Using CUDA Texture Objects significantly enhanced the efficiency of my texture mapping as, in addition to having optimized pre-written mapping functions, CUDA texture objects leverage the GPU's texture cache for faster texture sampling.

🪵 Procedural Textures on the GPU

Left: Procedural Wood, Right: Procedural Marble

Procedural textures allow for the generation of surface patterns algorithmically, eliminating the need for external image files and enabling dynamic and scalable textures. I created two procedural textures in CUDA kernels, which replace the image texture sampling in the intersection logic. The procedural textures can be toggled by replacing the texture image name with PROCEDURAL1 or PROCEDURAL2 in the input JSON.

Procedural Wood (FBM)

To simulate the natural lines found in wood, I implemented an fBm-based noise function with high octaves.
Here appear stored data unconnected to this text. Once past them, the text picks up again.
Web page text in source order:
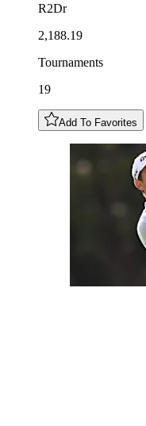
R2Dr
2,188.19
Tournaments
19
Add To Favorites
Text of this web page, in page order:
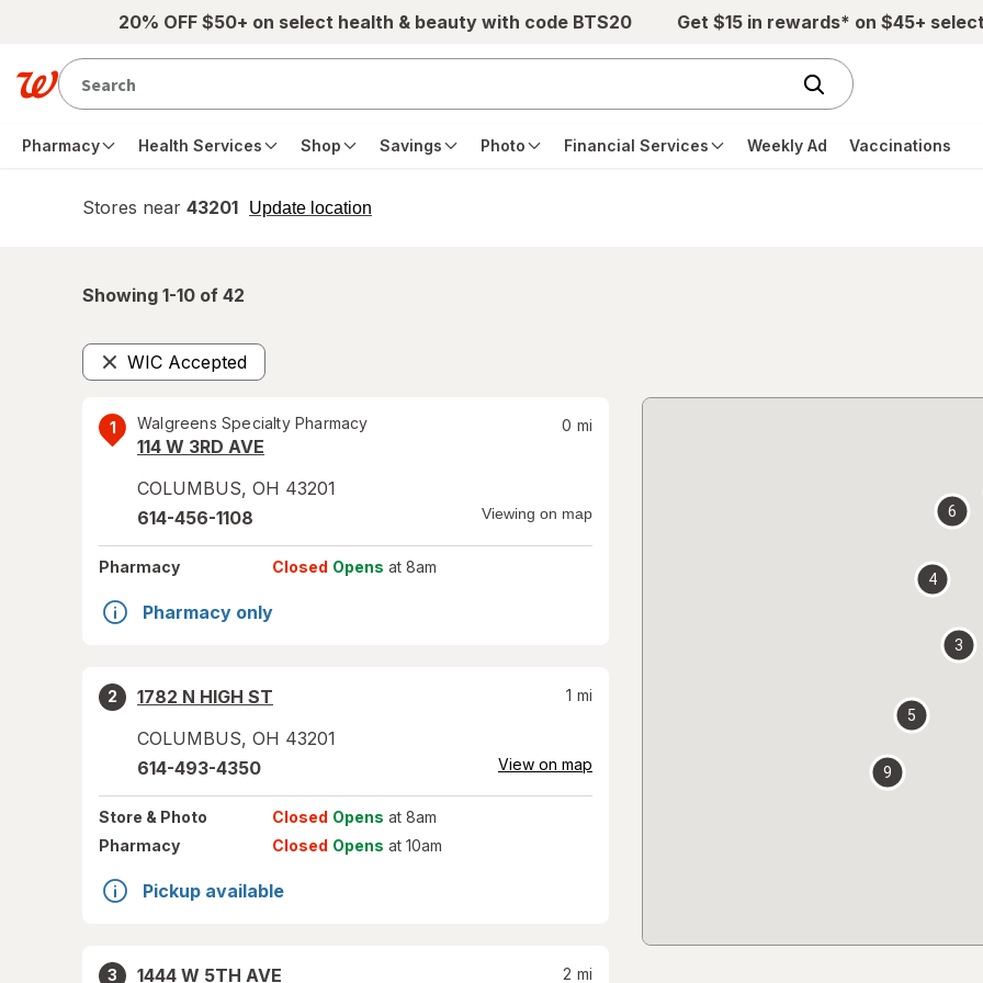
Skip to main content20% OFF $50+ on select health & beauty with code BTS20 Get $15 in rewards* on $45+
Pharmacy Health Services Shop Savings Photo Financial Services Weekly Ad Vaccinations
Stores near 43201 Update location
opens
Showing 1-10 of 42
WIC Accepted
Remove
1 Walgreens Specialty Pharmacy
114 W 3RD AVE
COLUMBUS, OH 43201
0 mi
614-456-1108 Viewing on map
Pharmacy Closed Opens at 8am
Pharmacy only
2
1782 N HIGH ST
COLUMBUS, OH 43201
1 mi
614-493-4350 View on map
Store & Photo Closed Opens at 8am
Pharmacy
Closed Opens at 10am
Pickup available
3
1444 W 5TH AVE
2 mi
3
4
5
6
9
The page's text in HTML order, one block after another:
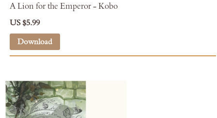
A Lion for the Emperor - Kobo
US $5.99
Download
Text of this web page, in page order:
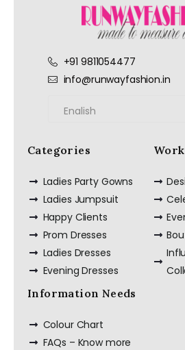
+91 9811054477
info@runwayfashion.in
Categories
Ladies Party Gowns
Ladies Jumpsuit
Happy Clients
Prom Dresses
Ladies Dresses
Evening Dresses
Information Needs
Colour Chart
FAQs – Know more
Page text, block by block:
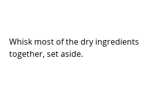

The FBM lines were heavily stretched out to convey the look of polished wood. (Left texture in above image, table texture in the cover image)

Procedural Marble (Worley)

For the marble-like texture, I utilized Worley noise, aka cellular noise, which generates organic, vein-like patterns by calculates the distance from each point to the nearest feature point within a defined grid. I aimed for a marble look to texture my ceramic pieces. (Right texture in above image, green vase texture in the left side of the cover image)

Because both textures are generated via a series of arithmetic/hash functions, they are easily parallelizable on the GPU, allowing for more efficient sampling.

Comparison to Image Textures

Image Texture	Procedural Texture

584 MS/Frame (1.7 FPS)	580 MS/Frame (1.7 FPS)

The above comparison uses an original teacup mesh that is split into 4 OBJ files (2 for the cup, 2 for the saucer). The scene has a total of 11644 triangles. On the left, the OBJs use two image textures; on the right, all OBJs use the same procedural texture (I modified the color of the aforementioned Worley texture). As previously mentioned, the use of CUDA Texture Objects enables an extremely fast texture sampling, which makes the runtime of both scenes virtually the same.

Visual Improvements

📺 Intel Open Image Denoiser

In path tracing, especially when rendering with a limited number of samples per pixel, noise artifacts can significantly degrade image quality. To address this, I implemented image denoising using the Intel Open Image Denoise (OIDN) library, which uses AI to smooth noise.

I pass in the following buffers: raw "beauty", albedo, and normal. The denoising workflow includes first prefiltering the auxiliary albedo and normal images to ensure they are clean. Subsequently, we run the main OIDN denoising filter on the beauty image using the prefiltered auxiliary data.

I've found that excessive use of the denoiser causes the entire image to blur, losing the edges of objects. To fix this I:

linearly blended resulting image with the original image as a visual adjustment.
set a denoise interval so not all frames have the filter applied.

The results are dramatic, and shown in the images above. The vase scene has ~23K triangles. Denoising is applied every 20 iterations, and the results are linearly blended 50-50. Denoising doesn't have much impact on the path tracer runtime: with denoising, the path tracer ran at 1519 MS/Frame (0.7 FPS) and without, the path tracer ran at 1502 MS/Frame (also 0.7 FPS).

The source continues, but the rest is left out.